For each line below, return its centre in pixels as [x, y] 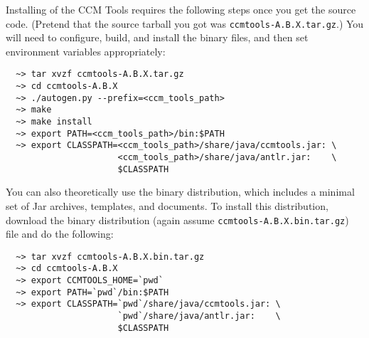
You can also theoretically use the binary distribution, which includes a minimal [180, 192]
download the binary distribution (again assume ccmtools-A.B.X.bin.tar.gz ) [177, 220]
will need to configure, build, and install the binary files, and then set [157, 37]
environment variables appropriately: [86, 51]
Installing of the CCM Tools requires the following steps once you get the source [181, 9]
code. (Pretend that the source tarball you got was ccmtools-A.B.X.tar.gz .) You [185, 23]
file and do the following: [60, 234]
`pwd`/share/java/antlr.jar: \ [199, 316]
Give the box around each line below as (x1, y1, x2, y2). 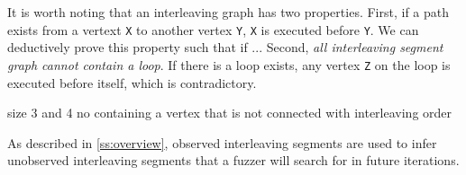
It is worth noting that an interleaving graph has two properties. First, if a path (7, 3, 449, 21)
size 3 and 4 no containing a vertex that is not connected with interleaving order (7, 103, 452, 122)
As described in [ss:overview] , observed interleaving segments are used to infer (7, 133, 437, 152)
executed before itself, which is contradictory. (7, 73, 257, 92)
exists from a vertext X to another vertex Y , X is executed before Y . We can (7, 20, 419, 39)
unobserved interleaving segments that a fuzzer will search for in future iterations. (7, 151, 460, 170)
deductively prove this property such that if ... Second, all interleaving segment (7, 38, 443, 57)
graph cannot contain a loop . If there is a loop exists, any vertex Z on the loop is (7, 55, 451, 74)
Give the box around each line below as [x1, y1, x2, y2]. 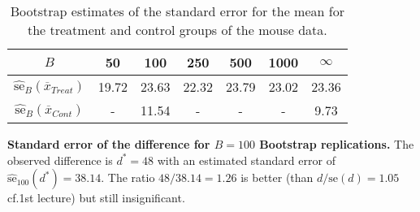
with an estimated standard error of [157, 151, 336, 168]
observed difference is [7, 151, 113, 168]
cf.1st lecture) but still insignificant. [7, 189, 185, 206]
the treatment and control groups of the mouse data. [27, 20, 327, 39]
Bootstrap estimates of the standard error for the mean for [10, 2, 344, 20]
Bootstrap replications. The [259, 136, 414, 152]
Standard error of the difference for [7, 136, 210, 152]
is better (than [240, 169, 314, 186]
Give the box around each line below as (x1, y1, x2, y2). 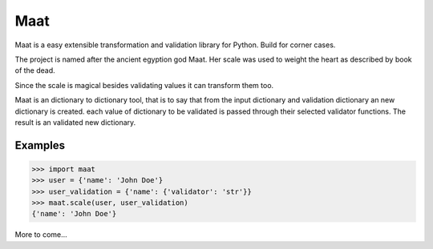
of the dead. (14, 66, 55, 75)
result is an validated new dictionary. (14, 117, 136, 127)
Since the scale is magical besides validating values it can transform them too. (14, 80, 274, 90)
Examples (14, 139, 66, 152)
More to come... (14, 230, 67, 239)
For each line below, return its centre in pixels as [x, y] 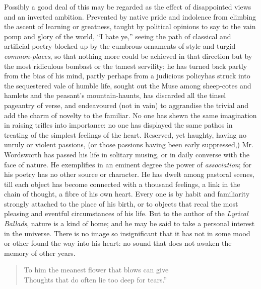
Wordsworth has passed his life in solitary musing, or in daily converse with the [127, 154]
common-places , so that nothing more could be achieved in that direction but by [128, 56]
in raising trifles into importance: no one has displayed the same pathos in [118, 125]
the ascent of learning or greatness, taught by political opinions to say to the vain [130, 26]
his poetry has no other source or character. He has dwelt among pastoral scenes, [129, 174]
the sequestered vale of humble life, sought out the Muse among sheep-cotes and [128, 85]
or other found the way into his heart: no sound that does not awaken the [118, 243]
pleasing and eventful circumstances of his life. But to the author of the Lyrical [126, 213]
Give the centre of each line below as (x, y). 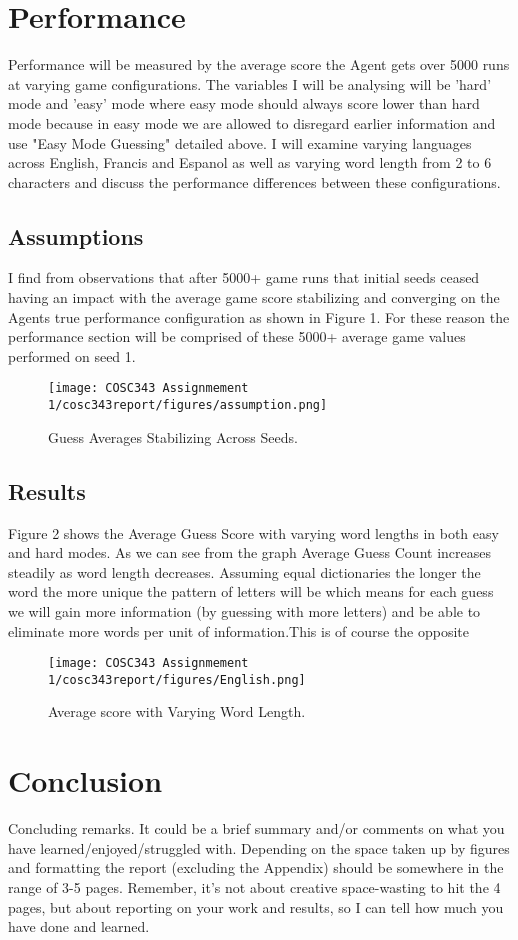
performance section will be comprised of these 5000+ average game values (237, 336)
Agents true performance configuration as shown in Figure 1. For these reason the (259, 316)
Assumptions (76, 235)
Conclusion (85, 780)
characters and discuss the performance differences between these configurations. (254, 181)
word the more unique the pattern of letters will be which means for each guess (251, 591)
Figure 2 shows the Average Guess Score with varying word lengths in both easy (253, 532)
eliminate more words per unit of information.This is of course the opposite (239, 630)
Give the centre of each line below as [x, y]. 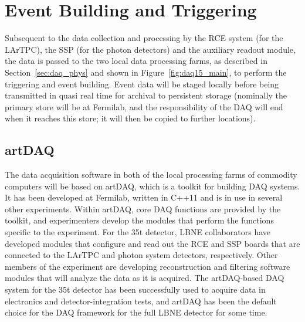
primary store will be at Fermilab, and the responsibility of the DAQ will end [144, 106]
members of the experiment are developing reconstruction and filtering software [148, 266]
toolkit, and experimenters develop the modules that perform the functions [139, 220]
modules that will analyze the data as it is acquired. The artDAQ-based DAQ [145, 278]
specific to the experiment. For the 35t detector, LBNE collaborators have [138, 232]
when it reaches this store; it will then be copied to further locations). [130, 118]
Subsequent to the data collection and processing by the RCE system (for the [144, 38]
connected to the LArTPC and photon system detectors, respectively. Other [141, 255]
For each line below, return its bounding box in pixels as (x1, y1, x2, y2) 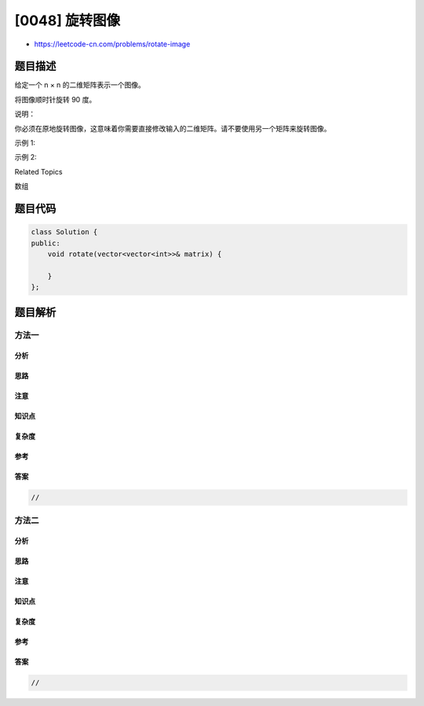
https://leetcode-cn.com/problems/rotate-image (34, 39, 191, 49)
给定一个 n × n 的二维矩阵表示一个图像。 (14, 80, 145, 90)
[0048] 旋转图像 (14, 12, 121, 29)
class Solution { (31, 228, 98, 237)
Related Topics (14, 167, 63, 176)
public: (31, 238, 60, 248)
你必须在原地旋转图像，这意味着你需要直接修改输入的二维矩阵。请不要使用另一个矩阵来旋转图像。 (14, 123, 331, 133)
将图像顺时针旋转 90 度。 (14, 94, 97, 104)

....................

Reproduce verbatim only the segment of the listing bounded by the line containing "As described in" and the line containing "exists from a", with both boundary lines included.

Finished exercise:
As described in [ss:overview] , observed interleaving segments are used to infer (7, 133, 437, 152)
executed before itself, which is contradictory. (7, 73, 257, 92)
exists from a vertext X to another vertex Y , X is executed before Y . We can (7, 20, 419, 39)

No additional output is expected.